Due to caching implementations which change between OSes, programming languages, and routers, DNS is actually a really terrible discovery mechanism at scale.
For example, I'd never want to implement service discovery via DNS in Java, which ignores expiration times and caches queries according to its own settings. I've also seen some server configurations which result in every gethostbyname call to a fully recursive query against DNS.
> Due to caching implementations which change between OSes, programming languages, and routers, DNS is actually a really terrible discovery mechanism at scale.
Only if you rely on the client's resolver caching implementation, which we don't. Docker networking guarantees that a given hostname lookup by a given container in a given service discovery scope will always return the same IP. In that configuration, using DNS is a robust fit for production.
Believe it or not, Docker is built by people who have actual operational experience :)
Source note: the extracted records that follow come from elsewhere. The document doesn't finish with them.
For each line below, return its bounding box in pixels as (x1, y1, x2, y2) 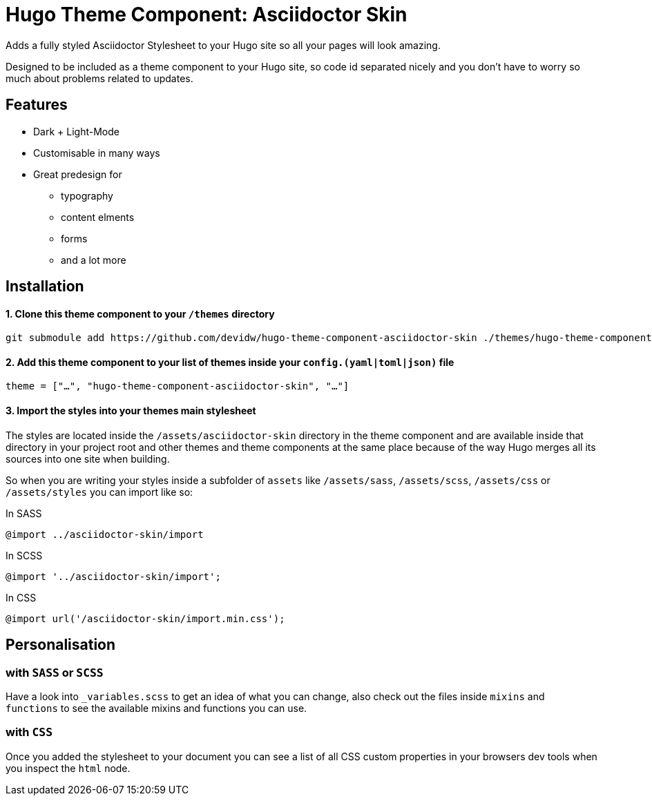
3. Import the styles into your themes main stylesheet (6, 405, 256, 417)
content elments (61, 211, 135, 223)
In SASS (6, 507, 42, 519)
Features (6, 96, 68, 114)
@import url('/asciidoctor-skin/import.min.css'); (6, 612, 285, 624)
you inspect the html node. (6, 762, 131, 774)
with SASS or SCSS (6, 665, 104, 679)
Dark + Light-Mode (33, 125, 119, 137)

> Docker networking guarantees that a given hostname lookup by a given container in a given service discovery scope will always return the same IP. In that configuration, using DNS is a robust fit for production.
I really wish there was more technical documentation on this "feature", which would make actual discussions about this much more productive, as opposed to what amounts to "trust me" with an appeal to authority.
As it stands now, there's not enough technical documentation about this feature available to make intelligent decisions about whether this really is a "robust fit for production".
> Believe it or not, Docker is built by people who have actual operational experience :)
I believe in track records, and Docker's hasn't been too great so far. From "not our problem" responses to issues like devicemapper version differences (on major OSes, no less), to the fact that I had to automate the cleanup of orphaned mounts after stopping containers, to non-backwards compatible releases with major core re-writes every other month, to containers which are quite literally unkillable without a host restart; Docker's track record is pretty poor.
I've used it in production, and the benefits barely outweighed the pain of attempting to manage it.
> a given hostname lookup by a given container in a given service discovery scope will always return the same IP
Did you mean this to cover the situation where N containers have registered the same name? I thought Docker DNS returned all such results in random order.
Given that, if one of those containers goes offline and Java has cached its address, you have the problem the parent was alluding to.
That's incorrect. You are describing DNS-based load-balancing, which would indeed rely on the container's resolver implementation. But Docker doesn't do that. Instead it always resolves the service name to the same IP, which is load-balanced by IPVS. That way even the world's crappiest dns caching implementation will still be handled properly.
So when I said that Docker doesn't rely on the container's DNS resolver, I really meant it. We have seen in past lives the consequences of "DNS abuse" and have been careful to avoid it.
Docker 1.12 built-in load-balancing supports both VIP based LB using IPVS and also DNS-RR and it is configurable per-service. VIP based LB is the default though. All of these will be fully documented shortly.
Not all use of DNS is the same. If you're attempting service discovery over DNS and need a timely response on changes, any form of caching behavior that does not conform to the specs is going to cause you a headaches when you need it to work most in production.
For example, I'd never want to implement service discovery via DNS in Java, which ignores expiration times and caches queries according to its own settings. I've also seen some server configurations which result in every gethostbyname call to a fully recursive query against DNS.